Concerns about the impact of the IoT are starting to become a meme. Gigaom ran a conference called Structure Connect that covered some of the privacy aspects of the IoT. For example:

"the so-called “third party doctrine,” which eliminates Fourth Amendment privacy protections in the event that a person freely gives private records to someone else — perhaps by sharing the activities they perform at home with a connected appliance controlled by a third-party company"

There was the usual wild optimism from vendors about how much control control users would have over their data. The idea that it could be anonymized should have been debunked by the recent NYC taxi data de-anonymization. Even more worrying is a paper pointed to by Cathy O'Neill showing how discriminatory behavior is pretty much guaranteed by "Big Data" analyses. In many cases, that's the whole point.

But the point I'm trying to make above is that all these discussions assume that the things in the IoT are actually doing what their makers intended, not what the bad guys want. You should be so lucky.

David. said...

Above, I said:

"Even valid updates are in the vendor's interest, which may not be yours."

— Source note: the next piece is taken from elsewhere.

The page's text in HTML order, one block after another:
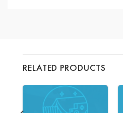
RELATED PRODUCTS

Today, Soulskill at Slashdot points to reports that an official update to the Windows driver for FTDI's USB bridge chips bricks devices using clone chips. As Hackaday says:

"It’s a bold strategy to cut down on silicon counterfeiters on the part of FTDI. A reasonable company would go after the manufacturers of fake chips, not the consumers who are most likely unaware they have a fake chip."

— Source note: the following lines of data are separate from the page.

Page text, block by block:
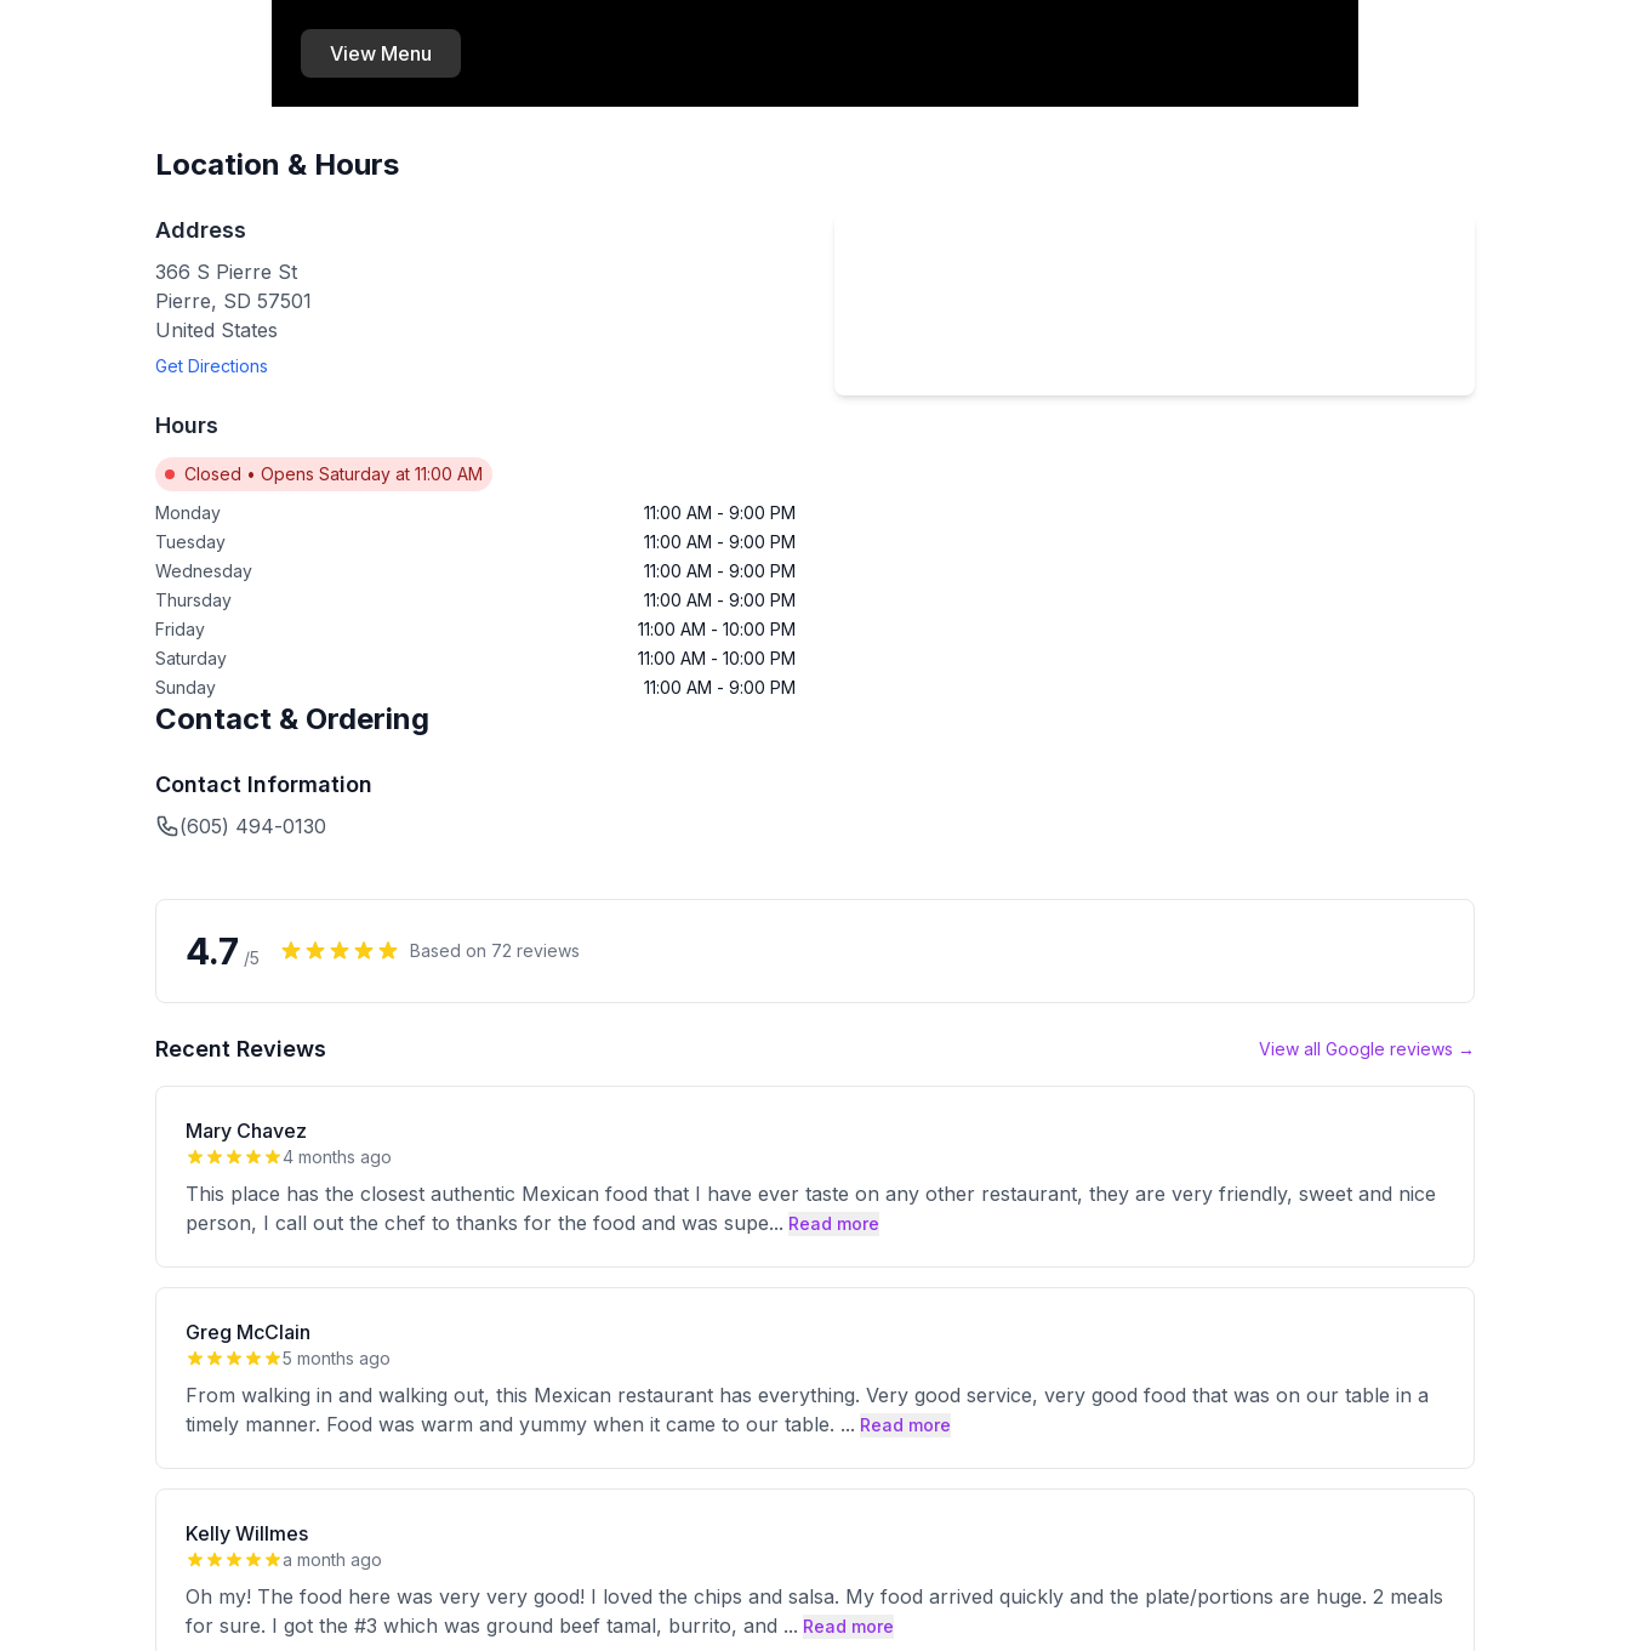
View Menu
Location & Hours
Address
366 S Pierre St
Pierre, SD 57501
United States
Get Directions
Hours
Closed • Opens Saturday at 11:00 AM
Monday
11:00 AM - 9:00 PM
Tuesday
11:00 AM - 9:00 PM
Wednesday
11:00 AM - 9:00 PM
Thursday
11:00 AM - 9:00 PM
Friday
11:00 AM - 10:00 PM
Saturday
11:00 AM - 10:00 PM
Sunday
11:00 AM - 9:00 PM
Contact & Ordering
Contact Information
(605) 494-0130
4.7 /5 Based on 72 reviews
Recent Reviews View all Google reviews →
Mary Chavez
4 months ago
This place has the closest authentic Mexican food that I have ever taste on any other restaurant, they are very friendly, sweet and nice
person, I call out the chef to thanks for the food and was supe... Read more
Greg McClain
5 months ago
From walking in and walking out, this Mexican restaurant has everything. Very good service, very good food that was on our table in a
timely manner. Food was warm and yummy when it came to our table. ... Read more
Kelly Willmes
a month ago
Oh my! The food here was very very good! I loved the chips and salsa. My food arrived quickly and the plate/portions are huge. 2 meals
for sure. I got the #3 which was ground beef tamal, burrito, and ... Read more

This shows (a) that you may be wrong about who the vendor of your IoT device really is, and (b) trusting the "vendor" of your IoT device to act in your interests rather than theirs may be foolish.

David. said...

However, there's no need to worry:

Data generated by devices in the "internet of things" age should be "regarded and treated as personal data", data protection authorities from across the globe have agreed.

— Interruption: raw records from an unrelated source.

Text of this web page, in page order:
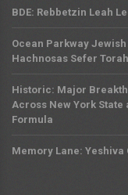
BDE: Rebbetzin Leah
Ocean Parkway
Hachnosas Sefer Torah
Historic: Major
Across New York State
Formula
Memory Lane: Yeshiva
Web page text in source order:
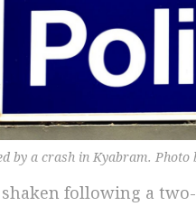
by a crash in Kyabram. Photo
following a
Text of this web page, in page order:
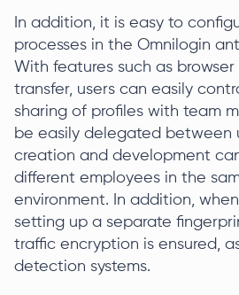
In addition, it is easy to
processes in the Omnilogin
With features such as
transfer, users can easily
sharing of profiles with team
be easily delegated between
creation and development
different employees in the
environment. In addition,
setting up a separate
traffic encryption is ensured,
detection systems.
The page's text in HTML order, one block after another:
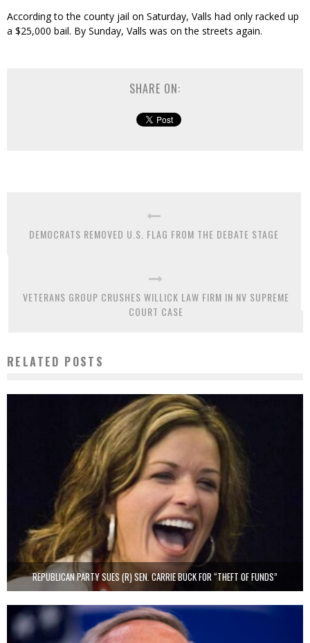
According to the county jail on Saturday, Valls had only racked up
a $25,000 bail. By Sunday, Valls was on the streets again.
SHARE ON:
DEMOCRATS REMOVED U.S. FLAG FROM THE DEBATE STAGE
VETERANS GROUP CRUSHES WILLICK LAW FIRM IN NV SUPREME
COURT CASE
RELATED POSTS
REPUBLICAN PARTY SUES (R) SEN. CARRIE BUCK FOR “THEFT OF FUNDS”
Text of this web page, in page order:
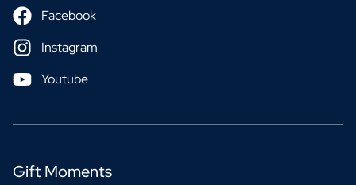
Facebook
Instagram
Youtube
Gift Moments
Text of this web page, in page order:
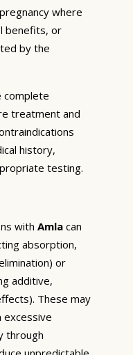
where
benefits, or
by the
complete
treatment and
history,
testing.
with Amla can
absorption,
or
additive,
These may
excessive
through

The watchdogs said it is "more likely than not" that such data can be attributed to individuals.

David. said...

FTDI has apparently backed down, possibly because Microsoft disapproved of their aggressive approach to intellectual property protection.

David. said...

The meme has made it into The Economist:

"the persistence of outdated kit leaves vulnerabilities in place. Many embedded devices, as well as older releases of Android and iOS software, simply cannot be updated—or the owners may lack the skill to update them. For those cases, the only solution that may work is simply to cut off access"

David. said...

James Boyle at The Public Domain chimes in on the risks of vendor control of IoT software.

David. said...

Richard Chirgwin at The Register points to a study at the University of Melbourne's Centre for Energy Efficient Telecommunications suggesting that the Internet of Things will be a massive energy sink. Not because of the sensors themselves, which typically need very low power for long battery life, but because of the upstream network. Very low power transmitted signals need more power at the receiver. And the IoT will cause much more upstream traffic than today's internet, burning more power in edge devices to send more traffic.

David. said...

Brian Krebs has the answer to why the Moon worm was scanning home routers. It was to build the Lizard Squad's DDOS service that was demo-ed by knocking out Sony and Microsoft's gaming networks over the holidays.

David. said...

An illustration of the low skill level needed for a major disruption of the Internet. The database in which the Lizard Squad kept the details of their more than 14K DDoS-for-hire's customers, including their passwords, was not encrypted and has now been revealed.

Advertising the service by bringing down Microsoft's and Sony's gaming networks may have backfired. At least 3 individuals are being questioned by police.